Accomplishments: Results for the two grid resolutions, the finer of which involved 5 million computational zones, compared quite well. In particular, the motion of the sabot petals was very nearly the same in both runs. Interesting features of this very dynamic flow could be traced to viscous effects. These features require a viscosity in order to develop, but the similarity of the two runs, in which effective viscosities differ by a factor of 8, indicates that the precise details of the viscosity do not affect these features significantly. A recirculating wedge of air was found to form and to extend to the projectile tip. The angle of this wedge of air was independent of the grid resolution, and hence of the size of the viscosity. The opening angle of this wedge of air, and hence the angle of the attached bow shock, appears to be determined by the back pressure set up by the choked air flow in the confined region between the opening sabot petals and the projectile. This phenomenon occurs early in the discard process even in 3-D, as a visit by the Minnesota team to ARL and discussions with experts there revealed. However, in 3-D this phase is very brief, since the back pressure is rapidly relieved as the air escapes between the opening sabot petals. In 2-D, the sabot "petals" are actually slabs, and no such relief of the back pressure is possible until the petals are fairly completely blown away.

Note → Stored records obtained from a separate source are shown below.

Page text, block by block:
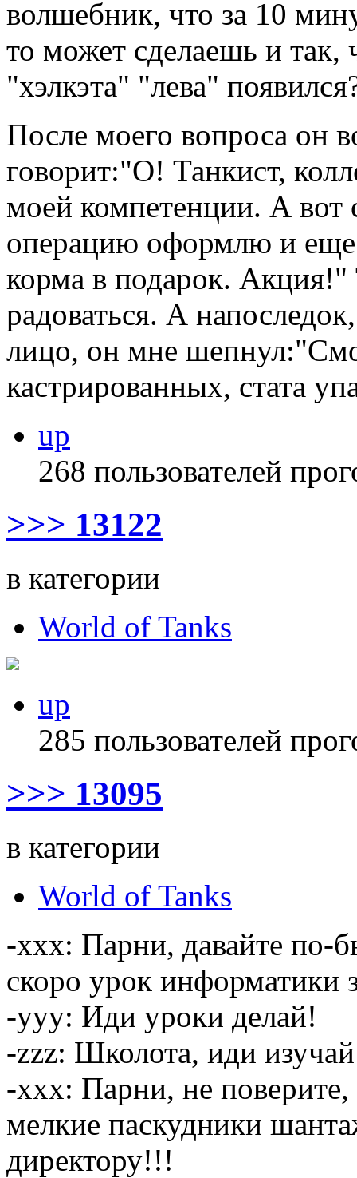
волшебник, что за 10
то может сделаешь и так,
"хэлкэта" "лева"
После моего вопроса он
говорит:"О! Танкист,
моей компетенции. А вот
операцию оформлю и
корма в подарок. Акция!"
радоваться. А
лицо, он мне
кастрированных, стата
up
268 пользователей
>>> 13122
в категории
World of Tanks
up
285 пользователей
>>> 13095
в категории
World of Tanks
-xxx: Парни, давайте по-
скоро урок информатики
-yyy: Иди уроки делай!
-zzz: Школота, иди
-xxx: Парни, не поверите,
мелкие паскудники
директору!!!
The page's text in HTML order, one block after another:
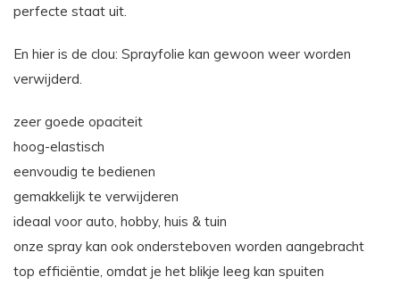
perfecte staat uit.
En hier is de clou: Sprayfolie kan gewoon weer worden
verwijderd.
zeer goede opaciteit
hoog-elastisch
eenvoudig te bedienen
gemakkelijk te verwijderen
ideaal voor auto, hobby, huis & tuin
onze spray kan ook ondersteboven worden aangebracht
top efficiëntie, omdat je het blikje leeg kan spuiten
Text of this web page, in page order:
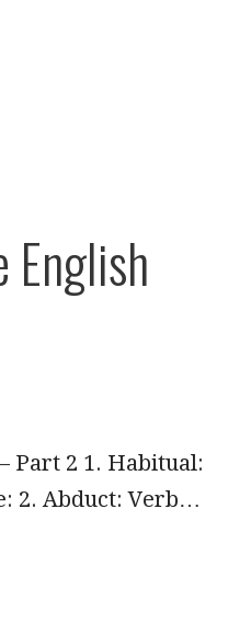
English
Part 2 1. Habitual:
2. Abduct: Verb…
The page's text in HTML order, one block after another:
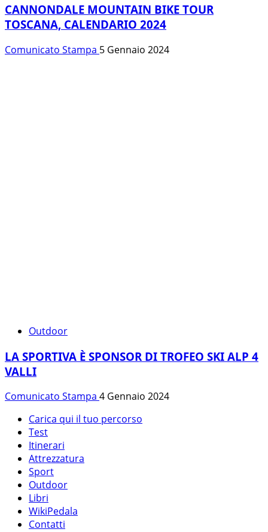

Significance: The problem of sabot discard is a true Army "grand challenge." The importance of the problem and the novelty of this experimental approach, which greatly simplifies the treatment of complex projectile and sabot geometry, make this project worth pursuing. In this extremely transient process of sabot discard, it is difficult to see why the details of boundary layer structure should be important. Therefore a highly simplified treatment of these layers should be justified. The computational techniques tested here are applicable to a wide range of problems involving the interaction of supersonic gaseous streams and/or shock waves with movable objects or surfaces. Such problems are of importance to the D.o.E. in the context of weapons effects simulations.
Future Plans: 3-D simulations will be performed to verify that some features of these runs, which are unfamiliar to those involved in 3-D experiments, are strictly 2-D effects.